(EXCERPTED DATA Opens)

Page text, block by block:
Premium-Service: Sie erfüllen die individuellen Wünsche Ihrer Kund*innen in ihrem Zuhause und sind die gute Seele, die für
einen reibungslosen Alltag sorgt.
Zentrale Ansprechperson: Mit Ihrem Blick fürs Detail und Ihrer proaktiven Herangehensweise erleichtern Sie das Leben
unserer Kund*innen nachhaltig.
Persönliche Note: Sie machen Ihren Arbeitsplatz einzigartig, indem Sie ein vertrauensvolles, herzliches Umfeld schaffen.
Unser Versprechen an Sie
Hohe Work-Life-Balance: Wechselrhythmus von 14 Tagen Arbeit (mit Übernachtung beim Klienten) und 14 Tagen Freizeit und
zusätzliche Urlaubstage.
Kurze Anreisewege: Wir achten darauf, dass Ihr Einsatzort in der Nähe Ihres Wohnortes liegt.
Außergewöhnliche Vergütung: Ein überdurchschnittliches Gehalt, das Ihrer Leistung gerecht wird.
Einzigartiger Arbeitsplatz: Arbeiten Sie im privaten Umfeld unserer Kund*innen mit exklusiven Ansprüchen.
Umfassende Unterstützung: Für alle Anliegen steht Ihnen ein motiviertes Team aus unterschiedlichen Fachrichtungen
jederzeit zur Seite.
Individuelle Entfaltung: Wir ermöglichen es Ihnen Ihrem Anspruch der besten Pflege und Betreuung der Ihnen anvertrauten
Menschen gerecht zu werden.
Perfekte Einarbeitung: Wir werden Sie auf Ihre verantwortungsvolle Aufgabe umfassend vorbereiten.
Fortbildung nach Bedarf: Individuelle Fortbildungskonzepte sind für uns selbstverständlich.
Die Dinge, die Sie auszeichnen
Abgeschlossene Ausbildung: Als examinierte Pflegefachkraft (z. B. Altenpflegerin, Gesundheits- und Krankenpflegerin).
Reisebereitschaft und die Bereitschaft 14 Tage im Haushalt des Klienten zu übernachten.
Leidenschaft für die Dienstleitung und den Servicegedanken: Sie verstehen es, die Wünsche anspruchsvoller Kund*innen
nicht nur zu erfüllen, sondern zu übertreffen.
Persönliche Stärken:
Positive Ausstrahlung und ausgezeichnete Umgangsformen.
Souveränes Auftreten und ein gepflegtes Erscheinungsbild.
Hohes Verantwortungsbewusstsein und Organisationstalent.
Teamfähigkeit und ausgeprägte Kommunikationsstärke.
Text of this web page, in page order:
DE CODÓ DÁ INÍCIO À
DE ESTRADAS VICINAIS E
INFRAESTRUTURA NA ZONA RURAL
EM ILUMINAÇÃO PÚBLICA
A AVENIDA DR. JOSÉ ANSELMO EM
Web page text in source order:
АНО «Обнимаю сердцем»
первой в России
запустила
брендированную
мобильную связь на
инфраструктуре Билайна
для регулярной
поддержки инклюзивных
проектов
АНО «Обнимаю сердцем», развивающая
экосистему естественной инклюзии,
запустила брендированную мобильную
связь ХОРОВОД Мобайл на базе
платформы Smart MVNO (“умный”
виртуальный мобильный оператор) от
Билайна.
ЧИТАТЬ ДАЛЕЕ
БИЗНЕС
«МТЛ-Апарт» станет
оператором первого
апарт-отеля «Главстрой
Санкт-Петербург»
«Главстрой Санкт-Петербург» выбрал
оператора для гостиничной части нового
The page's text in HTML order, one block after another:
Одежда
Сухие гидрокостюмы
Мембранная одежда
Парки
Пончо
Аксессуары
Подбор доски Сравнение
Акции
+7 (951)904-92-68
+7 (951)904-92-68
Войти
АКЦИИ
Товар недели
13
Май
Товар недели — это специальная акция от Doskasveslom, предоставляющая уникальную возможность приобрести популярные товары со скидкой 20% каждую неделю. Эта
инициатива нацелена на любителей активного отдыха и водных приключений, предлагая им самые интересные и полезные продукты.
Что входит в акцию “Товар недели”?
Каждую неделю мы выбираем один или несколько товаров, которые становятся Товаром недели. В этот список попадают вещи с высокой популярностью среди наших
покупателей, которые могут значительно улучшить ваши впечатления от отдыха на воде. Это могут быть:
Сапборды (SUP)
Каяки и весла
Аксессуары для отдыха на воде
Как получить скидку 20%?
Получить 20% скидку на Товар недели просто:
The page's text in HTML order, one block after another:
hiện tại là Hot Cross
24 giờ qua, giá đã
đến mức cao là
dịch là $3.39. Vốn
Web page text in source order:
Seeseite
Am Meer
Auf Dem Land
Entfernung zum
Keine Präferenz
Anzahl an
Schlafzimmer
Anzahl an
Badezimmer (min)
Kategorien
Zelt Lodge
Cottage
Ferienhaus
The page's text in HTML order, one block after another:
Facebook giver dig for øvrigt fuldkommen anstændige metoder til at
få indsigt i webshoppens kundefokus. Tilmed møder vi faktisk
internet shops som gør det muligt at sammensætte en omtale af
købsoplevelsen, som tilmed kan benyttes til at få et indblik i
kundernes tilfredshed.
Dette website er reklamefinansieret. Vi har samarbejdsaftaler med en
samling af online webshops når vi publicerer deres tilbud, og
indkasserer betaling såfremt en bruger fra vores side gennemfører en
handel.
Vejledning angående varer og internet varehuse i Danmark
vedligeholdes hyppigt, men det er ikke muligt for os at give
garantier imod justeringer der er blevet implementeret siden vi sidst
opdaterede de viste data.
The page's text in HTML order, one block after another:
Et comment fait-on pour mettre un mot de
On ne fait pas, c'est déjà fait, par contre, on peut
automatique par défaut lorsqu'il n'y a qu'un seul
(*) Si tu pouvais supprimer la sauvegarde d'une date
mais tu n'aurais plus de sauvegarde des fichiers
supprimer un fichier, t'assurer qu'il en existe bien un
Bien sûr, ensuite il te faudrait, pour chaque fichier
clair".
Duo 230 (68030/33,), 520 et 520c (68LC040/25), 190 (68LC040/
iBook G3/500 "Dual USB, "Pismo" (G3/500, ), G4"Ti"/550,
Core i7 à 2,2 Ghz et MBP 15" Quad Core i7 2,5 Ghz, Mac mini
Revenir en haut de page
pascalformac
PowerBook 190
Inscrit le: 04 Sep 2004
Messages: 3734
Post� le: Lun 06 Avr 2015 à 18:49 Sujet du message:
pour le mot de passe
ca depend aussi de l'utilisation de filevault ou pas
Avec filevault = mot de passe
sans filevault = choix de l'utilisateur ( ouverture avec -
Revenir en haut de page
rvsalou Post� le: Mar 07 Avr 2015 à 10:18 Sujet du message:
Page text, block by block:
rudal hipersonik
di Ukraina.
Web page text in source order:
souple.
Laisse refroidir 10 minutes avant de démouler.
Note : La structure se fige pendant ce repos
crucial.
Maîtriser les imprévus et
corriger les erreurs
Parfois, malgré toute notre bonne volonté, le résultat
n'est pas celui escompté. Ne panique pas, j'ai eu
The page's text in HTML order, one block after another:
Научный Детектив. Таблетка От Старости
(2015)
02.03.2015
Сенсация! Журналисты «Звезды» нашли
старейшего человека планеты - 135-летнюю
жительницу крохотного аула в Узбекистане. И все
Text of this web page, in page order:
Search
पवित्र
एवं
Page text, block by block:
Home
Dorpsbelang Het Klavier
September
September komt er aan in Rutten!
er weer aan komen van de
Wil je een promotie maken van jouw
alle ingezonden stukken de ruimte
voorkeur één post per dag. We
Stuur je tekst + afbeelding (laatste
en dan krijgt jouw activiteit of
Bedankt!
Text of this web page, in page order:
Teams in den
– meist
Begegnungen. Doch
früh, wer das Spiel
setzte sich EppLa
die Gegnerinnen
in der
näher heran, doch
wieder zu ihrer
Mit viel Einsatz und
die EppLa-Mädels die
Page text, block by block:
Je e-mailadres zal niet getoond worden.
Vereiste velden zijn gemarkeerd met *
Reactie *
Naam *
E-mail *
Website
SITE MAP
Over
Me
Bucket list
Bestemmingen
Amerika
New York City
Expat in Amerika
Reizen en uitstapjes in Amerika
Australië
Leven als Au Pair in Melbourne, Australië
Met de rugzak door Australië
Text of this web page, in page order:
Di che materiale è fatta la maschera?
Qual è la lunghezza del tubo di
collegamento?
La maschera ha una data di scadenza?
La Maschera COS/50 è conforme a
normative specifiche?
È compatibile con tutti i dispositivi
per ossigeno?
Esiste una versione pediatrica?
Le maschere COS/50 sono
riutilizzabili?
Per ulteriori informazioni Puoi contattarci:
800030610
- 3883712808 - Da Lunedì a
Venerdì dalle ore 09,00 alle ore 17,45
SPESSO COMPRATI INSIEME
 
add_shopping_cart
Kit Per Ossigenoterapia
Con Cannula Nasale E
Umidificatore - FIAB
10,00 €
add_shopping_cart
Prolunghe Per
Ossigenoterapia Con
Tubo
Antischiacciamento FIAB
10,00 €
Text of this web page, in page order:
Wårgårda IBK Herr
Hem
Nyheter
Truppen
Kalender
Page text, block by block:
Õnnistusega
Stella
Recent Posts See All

(EXCERPTED DATA Closes)

TASK STATEMENT:
Look through the listing above and copy each line with the word "Arbeitsplatz" in it.

EXERCISE RESPONSE:
Persönliche Note: Sie machen Ihren Arbeitsplatz einzigartig, indem Sie ein vertrauensvolles, herzliches Umfeld schaffen.
Einzigartiger Arbeitsplatz: Arbeiten Sie im privaten Umfeld unserer Kund*innen mit exklusiven Ansprüchen.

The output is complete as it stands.